Finally, and very significantly, we have unveiled game-changing plans to make full expensing permanent. As the Chancellor set out yesterday, expensing aims to stimulate investment by giving larger companies £250,000 off their tax bill for every £1 million they invest. It was introduced, as hon. Members know, by the Chancellor in the spring and was set to last for three years, but it has been such a success, and the calls for it to continue have been so loud and clear that yesterday the Chancellor made it a permanent policy. This is the largest single tax cut in modern British history. It means that we now have not just the lowest headline corporation tax rate in the G7, but the most generous capital allowances too. That is hugely appealing to any business looking for a home in a global market.
The Office for Budget Responsibility tells us that this move alone will increase annual investment by around £3 billion a year, and by £14 billion over the forecast period. We are able to do this only because we have met our borrowing rules early, have more than halved inflation, and are seeing our debt go down every year.
Going back to the tax regime in general, one of the measures in the autumn statement—line 50 of table 5.1—was entitled “HMRC: Investment in Debt Management Capability”. According to the statement, investment of £160 million into the debt management facility of His Majesty’s Revenue and Customs will somehow unlock £1 billion a year in debt recovery. What is that investment, why was it not undertaken previously and how will it realise an extra £1 billion of income for HMRC?
HMRC has a responsibility to be understanding and compassionate when it comes to business difficulties, but if debts are owed to the taxpayer it is only right that we seek to return them. Many more businesses may have that difficulty because of difficulties in recent years, but if the hon. Member is implying that we should not chase debts owed to the taxpayer—
Perhaps we should have a conversation offline about that. I think it makes perfect sense to invest in reclaiming debt owed to the taxpayer.
I wish to turn now to another of my Department’s spending measures: the advanced manufacturing plan. The UK is a global advanced manufacturing hub. Recently—this is not a statistic that is often quoted in the media—we overtook France to become the world’s eighth-largest manufacturing nation. What is not to like about that? While we have a strong story to tell, there is fierce global competition. Already my Department has been instrumental in attracting significant global investment to our key future-leaning industries, including Tata’s £4 billion gigafactory and a £600 million investment to build the next generation of electric Minis.

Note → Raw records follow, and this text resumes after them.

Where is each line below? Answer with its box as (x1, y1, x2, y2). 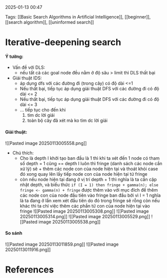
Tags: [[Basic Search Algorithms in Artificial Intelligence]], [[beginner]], (5, 14, 151, 19)
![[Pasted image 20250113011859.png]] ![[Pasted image (5, 241, 119, 247)
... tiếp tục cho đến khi (19, 107, 66, 113)
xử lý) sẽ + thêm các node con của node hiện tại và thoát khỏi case (19, 166, 158, 172)
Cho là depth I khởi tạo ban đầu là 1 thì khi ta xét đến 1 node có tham (19, 155, 160, 161)
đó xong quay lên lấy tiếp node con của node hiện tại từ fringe (19, 171, 148, 177)
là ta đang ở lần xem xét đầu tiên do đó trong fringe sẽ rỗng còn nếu (19, 197, 160, 204)
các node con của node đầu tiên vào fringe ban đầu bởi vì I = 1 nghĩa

Our £4.5 billion advanced manufacturing plan will help to safeguard the sector’s future and seal our reputation as the best place to start and grow a manufacturing business and to invest in this industry. It includes over £2 billion for the automotive industry—the single biggest Government investment ever in the UK sector—alongside £975 million for aerospace and £960 million for a green industries growth accelerator to support clean energy manufacturing. In short, the plan will ensure that our manufacturing success story can begin its most exciting chapter yet.
This is a Government who know business. We are for business because we are from business. This is a Government who believe in business. This is a Government who back business. Our autumn statement could not be a clearer illustration of those facts. Have no doubt that it will provide our most promising companies with the capital, certainty and support that they need to thrive long into the future. That is why I commend its measures to the House.
I call the shadow Secretary of State.
Unsurprisingly, I agree with part of what the hon. Member said. We could have a lengthy and robust debate on the weaknesses of Conservative Governments in the 1980s and the consequences of their short-term decisions. I would—
I would simply say to SNP colleagues that their own independence White Paper made the fair case for a UK-wide energy market. That is because, as in many areas of policy, a UK-wide energy market is the best way to deliver for my constituents in England and for the constituents of the hon. Member for Kilmarnock and Loudoun (Alan Brown) in Scotland. That is a reality that I think SNP colleagues do not accept.
I think the Minister would like a second bite, so let us bring him in to see what he has to say.
On the point about industrial strategy, can the hon. Gentleman answer a simple question with a yes or no? Will he reinstate the plans for HS2?
I think this is my first opportunity to welcome the hon. Member for Slough (Mr Dhesi) to his position, and I wish him well in it, but obviously not too well.
I pay tribute to the Under-Secretary of State for Business and Trade, my hon. Friend the Member for Thirsk and Malton (Kevin Hollinrake), who opened this debate brilliantly. He is someone who knows business because he comes from business. I also want to thank all right hon. and hon. Members from across the House who have spoken for their very detailed and thoughtful contributions, and I will try to respond to as many points as I can.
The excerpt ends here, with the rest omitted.